→ **REQUIRED WORK**
Will you output the entries below exactly, skipping every image they contain?
[Opening MATERIAL SHOWN section]
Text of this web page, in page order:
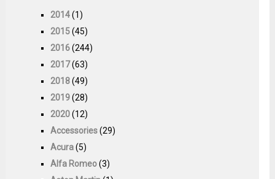
2014(1)
2015(45)
2016(244)
2017(63)
2018(49)
2019(28)
2020(12)
Accessories(29)
Acura(5)
Alfa Romeo(3)
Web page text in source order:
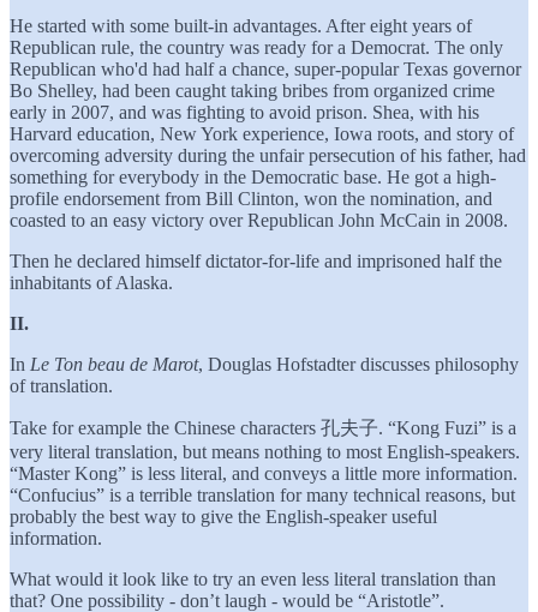
He started with some built-in advantages. After eight years of
Republican rule, the country was ready for a Democrat. The only
Republican who'd had half a chance, super-popular Texas governor
Bo Shelley, had been caught taking bribes from organized crime
early in 2007, and was fighting to avoid prison. Shea, with his
Harvard education, New York experience, Iowa roots, and story of
overcoming adversity during the unfair persecution of his father, had
something for everybody in the Democratic base. He got a high-
profile endorsement from Bill Clinton, won the nomination, and
coasted to an easy victory over Republican John McCain in 2008.
Then he declared himself dictator-for-life and imprisoned half the
inhabitants of Alaska.
II.
In Le Ton beau de Marot, Douglas Hofstadter discusses philosophy
of translation.
Take for example the Chinese characters 孔夫子. “Kong Fuzi” is a
very literal translation, but means nothing to most English-speakers.
“Master Kong” is less literal, and conveys a little more information.
“Confucius” is a terrible translation for many technical reasons, but
probably the best way to give the English-speaker useful
information.
What would it look like to try an even less literal translation than
that? One possibility - don’t laugh - would be “Aristotle”.
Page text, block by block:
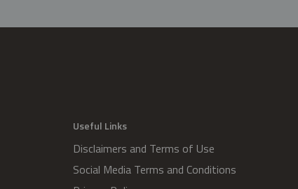
Useful Links
Disclaimers and Terms of Use
Social Media Terms and Conditions
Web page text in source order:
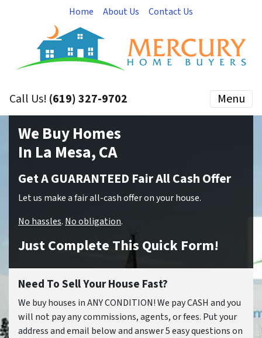
Home About Us Contact Us
Call Us! (619) 327-9702 Menu
We Buy Homes
In La Mesa, CA
Get A GUARANTEED Fair All Cash Offer
Let us make a fair all-cash offer on your house.
No hassles. No obligation.
Just Complete This Quick Form!
Need To Sell Your House Fast?
We buy houses in ANY CONDITION! We pay CASH and you
will not pay any commissions, agents, or fees. Put your
address and email below and answer 5 easy questions on
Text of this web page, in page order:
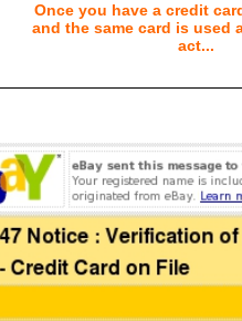
Once you have a credit
and the same card is used
act...
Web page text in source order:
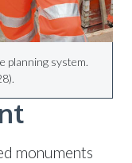
planning system.
monuments
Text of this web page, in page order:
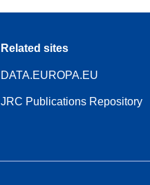
Related sites
DATA.EUROPA.EU
JRC Publications Repository
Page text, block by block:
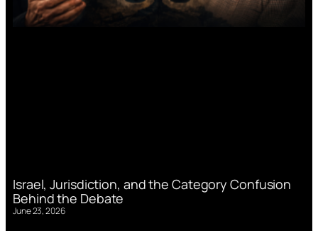
Israel, Jurisdiction, and the Category Confusion
Behind the Debate
June 23, 2026
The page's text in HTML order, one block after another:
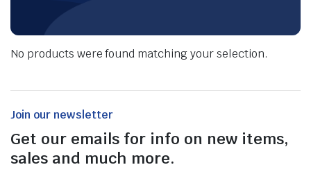
No products were found matching your selection.
Join our newsletter
Get our emails for info on new items,
sales and much more.
[Closing MATERIAL SHOWN section]
→ **SOLUTION TO THIS PROBLEM**
Text of this web page, in page order:
2014(1)
2015(45)
2016(244)
2017(63)
2018(49)
2019(28)
2020(12)
Accessories(29)
Acura(5)
Alfa Romeo(3)
Web page text in source order:
He started with some built-in advantages. After eight years of
Republican rule, the country was ready for a Democrat. The only
Republican who'd had half a chance, super-popular Texas governor
Bo Shelley, had been caught taking bribes from organized crime
early in 2007, and was fighting to avoid prison. Shea, with his
Harvard education, New York experience, Iowa roots, and story of
overcoming adversity during the unfair persecution of his father, had
something for everybody in the Democratic base. He got a high-
profile endorsement from Bill Clinton, won the nomination, and
coasted to an easy victory over Republican John McCain in 2008.
Then he declared himself dictator-for-life and imprisoned half the
inhabitants of Alaska.
II.
In Le Ton beau de Marot, Douglas Hofstadter discusses philosophy
of translation.
Take for example the Chinese characters 孔夫子. “Kong Fuzi” is a
very literal translation, but means nothing to most English-speakers.
“Master Kong” is less literal, and conveys a little more information.
“Confucius” is a terrible translation for many technical reasons, but
probably the best way to give the English-speaker useful
information.
What would it look like to try an even less literal translation than
that? One possibility - don’t laugh - would be “Aristotle”.
Page text, block by block:
Useful Links
Disclaimers and Terms of Use
Social Media Terms and Conditions
Web page text in source order:
Home About Us Contact Us
Call Us! (619) 327-9702 Menu
We Buy Homes
In La Mesa, CA
Get A GUARANTEED Fair All Cash Offer
Let us make a fair all-cash offer on your house.
No hassles. No obligation.
Just Complete This Quick Form!
Need To Sell Your House Fast?
We buy houses in ANY CONDITION! We pay CASH and you
will not pay any commissions, agents, or fees. Put your
address and email below and answer 5 easy questions on
Text of this web page, in page order:
Once you have a credit
and the same card is used
act...
Web page text in source order:
planning system.
monuments
Text of this web page, in page order:
Related sites
DATA.EUROPA.EU
JRC Publications Repository
Page text, block by block:
Israel, Jurisdiction, and the Category Confusion
Behind the Debate
June 23, 2026
The page's text in HTML order, one block after another:
No products were found matching your selection.
Join our newsletter
Get our emails for info on new items,
sales and much more.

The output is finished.